その2
8時間は寝た朝、気合を入れて起きだした俺は、朝食を済まし、顔を洗って、歯を磨いて、「後は行くだけ」という準備をそつなくこなした。
「大丈夫、大丈夫、大丈夫」
そう自分に暗示をかける。
インターホンの音が鳴った。雅ちゃんが来たみたいだ。
「いらっしゃい」
「おはよう、まだ寝てるかと思ったわ」
え? 雅ちゃんじゃない? わざわざインターホンを鳴らすから、雅ちゃんかと思った。
「よ、よう、おはよう、湊。まだ行くまで時間があるから、コーヒーでも飲んでいけよ」
「そう? それじゃ、お邪魔させてもらうわ」
そう言って、当たり前のように、部屋に入ってくる。
コーヒーメーカーをコポコポさせていると、またインターホンが鳴った。
玄関まで歩いて、扉を開けると、今度こそ雅ちゃんがたたずんでいた。
「名幸さん、おはようございます」
白百合のような花を背景に咲かせて、雅ちゃんは笑顔を作る。ああ、和むよな。闘いを控えた戦士にうるおいを与えてくれる、心のオアシス。
「とうとう本番ですね。今日は頑張ってください」
雅ちゃんは、右手で小さくガッツポーズを見せる。
「ああ、全力を尽くすよ」
俺も、その意気込みに同調するように、ガッツポーズを作ってみせた。
「湊さんも、もう来られてるんですね」
「ああ、今、部屋でコーヒー入れるの待ってる。雅ちゃんの分もあるから、部屋に上がって」
雅ちゃんが「お邪魔します」と言って、部屋に入ると、湊の挨拶が出迎えた。
「おはよう、杉崎さん」
「おはようございます」
二人は顔を見合わせると、かるく笑顔を作った。
雅ちゃんは、狭いワンルームをぐるりと見回して、ふう、と息を吐いた。
「それにしても、こんなにも早く試験の日が来るんですね。本当に、あっという間でした」
「……」
湊は、ボンヤリと宙を見ていた。雅ちゃんが訝しげに湊の名前を呼ぶ。
「湊さん……?」
「あ、ああ、ごめんなさい。ちょっと今までのことを思い出してたの。
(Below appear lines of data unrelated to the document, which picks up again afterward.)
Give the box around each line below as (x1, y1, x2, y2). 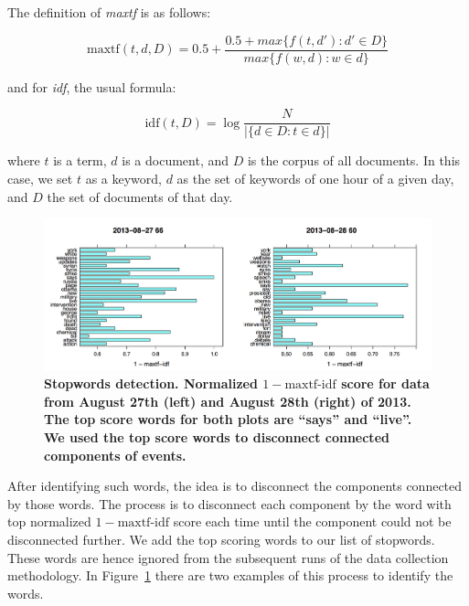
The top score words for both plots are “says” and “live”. (44, 409, 412, 429)
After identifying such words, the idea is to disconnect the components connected (7, 476, 463, 495)
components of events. (44, 445, 187, 464)
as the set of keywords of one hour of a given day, (176, 168, 454, 187)
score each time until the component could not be (173, 512, 452, 531)
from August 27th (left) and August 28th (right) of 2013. (44, 391, 411, 410)
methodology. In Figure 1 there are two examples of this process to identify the (7, 566, 453, 585)
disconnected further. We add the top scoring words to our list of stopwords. (7, 530, 435, 549)
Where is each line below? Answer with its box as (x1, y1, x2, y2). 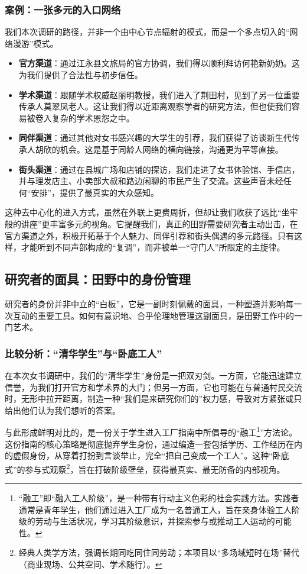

……ねえ、コーヒー、できた?」
俺は湊と雅ちゃんのコーヒーを持って行って、
「あいよ」
と声をかけた。
それから、自分の分のコーヒーも持ってくる。
「本当に、今までいろいろあったよな……って、まだ試験も終わってないのに、なんか変な感想だが」
「それもそうですね、名幸さん……でも、何か、その気持ちわかります。感慨深いって、こういう時の事を言うんでしょうか?」
「そうだな……感慨深い、か……」
そう言われるとそんな気になってくる。
試験が終わったあと、三人はどうなってしまうのだろう。
そんな一抹の不安も覚えるが、今は目先の試験の方に集中すべし、と自分を戒める。
試験の前のゆっくりした時間を十分に使い、3人は3様の気持ちを噛み締めてコーヒーを飲み終えた。
「じゃ、そろそろ行くか」
「そうですね」
「……そうね」
時間までまだ余裕があるが、どことなく後ろ髪を引かれる思いで、俺たちは、会場となる大学へと向かった。
昼食はタッパーに入れられたカルボナーラのスパゲティだった。会場の大学前のベンチで食事を済ますと、俺は、「よっしゃ!」と気合を入れる。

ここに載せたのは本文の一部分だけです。